Temperature controlled quasi-zero-stiffness metamaterial beam for broad-range low-frequency band tuning

Despite their engineering significance, locally resonant metamaterials are facing the challenge to cope with the need for broad-range band gap adjustment at low-frequencies. To tackle this problem, this study proposes using shape memory alloys (SMAs) to achieve temperature-controlled quasi-zero-stiffness (TC-QZS) metamaterial beam, which entails tunable and low-frequency band gap through ambient temperature changes. The basic configuration of the proposed TC-QZS resonator embraces a negative mechanism, steming from an SMA and a nonlinear geometrical structure.
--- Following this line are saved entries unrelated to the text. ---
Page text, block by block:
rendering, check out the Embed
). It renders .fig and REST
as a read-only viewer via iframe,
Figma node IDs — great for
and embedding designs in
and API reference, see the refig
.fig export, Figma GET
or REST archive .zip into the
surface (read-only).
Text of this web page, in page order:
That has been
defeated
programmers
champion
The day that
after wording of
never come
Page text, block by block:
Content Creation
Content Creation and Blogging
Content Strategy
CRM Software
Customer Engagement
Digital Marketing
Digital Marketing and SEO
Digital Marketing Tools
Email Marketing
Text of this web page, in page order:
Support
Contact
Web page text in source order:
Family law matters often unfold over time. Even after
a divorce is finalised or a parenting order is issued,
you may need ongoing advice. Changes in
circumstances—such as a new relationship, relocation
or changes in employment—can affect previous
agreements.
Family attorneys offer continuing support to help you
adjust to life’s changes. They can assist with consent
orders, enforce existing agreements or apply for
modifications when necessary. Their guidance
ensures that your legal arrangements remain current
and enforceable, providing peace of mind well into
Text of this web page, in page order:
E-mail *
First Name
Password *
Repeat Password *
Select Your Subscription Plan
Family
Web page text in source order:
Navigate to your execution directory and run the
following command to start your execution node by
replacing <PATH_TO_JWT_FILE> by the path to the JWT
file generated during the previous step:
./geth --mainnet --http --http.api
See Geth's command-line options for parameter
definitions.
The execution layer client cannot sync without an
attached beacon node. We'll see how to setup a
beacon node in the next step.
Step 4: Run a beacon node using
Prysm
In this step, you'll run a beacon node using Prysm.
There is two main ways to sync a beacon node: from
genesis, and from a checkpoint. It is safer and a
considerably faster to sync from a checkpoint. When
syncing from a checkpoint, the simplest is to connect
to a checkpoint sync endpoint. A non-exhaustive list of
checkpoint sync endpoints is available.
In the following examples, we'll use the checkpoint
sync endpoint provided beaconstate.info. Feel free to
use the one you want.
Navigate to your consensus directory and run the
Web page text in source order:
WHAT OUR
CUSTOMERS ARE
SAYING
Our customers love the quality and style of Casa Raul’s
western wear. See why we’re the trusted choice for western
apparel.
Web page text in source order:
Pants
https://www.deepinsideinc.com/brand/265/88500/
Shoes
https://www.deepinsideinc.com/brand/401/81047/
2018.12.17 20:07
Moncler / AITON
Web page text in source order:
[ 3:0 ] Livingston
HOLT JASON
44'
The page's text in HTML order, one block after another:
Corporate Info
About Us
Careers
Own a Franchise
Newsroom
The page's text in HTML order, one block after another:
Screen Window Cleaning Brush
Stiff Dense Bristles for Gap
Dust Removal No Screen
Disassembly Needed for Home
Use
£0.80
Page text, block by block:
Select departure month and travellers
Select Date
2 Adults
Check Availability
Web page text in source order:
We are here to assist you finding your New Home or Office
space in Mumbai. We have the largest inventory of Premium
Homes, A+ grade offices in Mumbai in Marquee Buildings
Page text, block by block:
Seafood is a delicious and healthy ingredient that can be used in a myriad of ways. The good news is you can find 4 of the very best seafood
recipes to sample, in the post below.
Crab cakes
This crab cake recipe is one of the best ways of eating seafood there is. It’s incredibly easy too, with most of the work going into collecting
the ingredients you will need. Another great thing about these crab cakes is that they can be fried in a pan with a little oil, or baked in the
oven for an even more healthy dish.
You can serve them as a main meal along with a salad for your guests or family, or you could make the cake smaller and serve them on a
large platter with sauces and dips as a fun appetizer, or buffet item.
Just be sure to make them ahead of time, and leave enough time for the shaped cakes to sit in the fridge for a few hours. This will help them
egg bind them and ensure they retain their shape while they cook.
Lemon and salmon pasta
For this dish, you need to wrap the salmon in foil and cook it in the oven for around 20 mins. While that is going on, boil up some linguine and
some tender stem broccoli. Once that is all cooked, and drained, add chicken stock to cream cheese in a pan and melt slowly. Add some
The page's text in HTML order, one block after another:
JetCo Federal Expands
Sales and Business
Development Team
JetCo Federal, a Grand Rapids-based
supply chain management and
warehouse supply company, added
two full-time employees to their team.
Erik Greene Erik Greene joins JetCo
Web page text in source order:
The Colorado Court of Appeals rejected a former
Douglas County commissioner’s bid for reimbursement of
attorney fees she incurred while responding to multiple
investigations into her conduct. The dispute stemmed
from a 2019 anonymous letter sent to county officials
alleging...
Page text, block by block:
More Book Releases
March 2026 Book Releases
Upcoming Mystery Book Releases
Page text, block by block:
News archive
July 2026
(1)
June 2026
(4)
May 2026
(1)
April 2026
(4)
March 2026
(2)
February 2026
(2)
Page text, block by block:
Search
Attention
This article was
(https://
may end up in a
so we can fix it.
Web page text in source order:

The stiffness of the positive stiffness mechanism can be effectively neutralised by the negative one, and the neutralisation can be adjusted based on temperature change applied to the SMA. The resultant stiffness variation yields broad-range tunability of the resonant frequency of the TC-QZS resonator. The band gap structure of the metamaterial beam is obtained using the transfer matrix method and verified by numerical simulation. Effects of dominant parameters on band gaps are scrutinized. Results show that the frequency range of the band gap can be continuously tuned from 26 to 69 Hz. This study provides guidance for the realisation of band gap tunibility over a wide frequnecy range and lays the groundwork for the development of elastic wave manipulation and vibration isolation.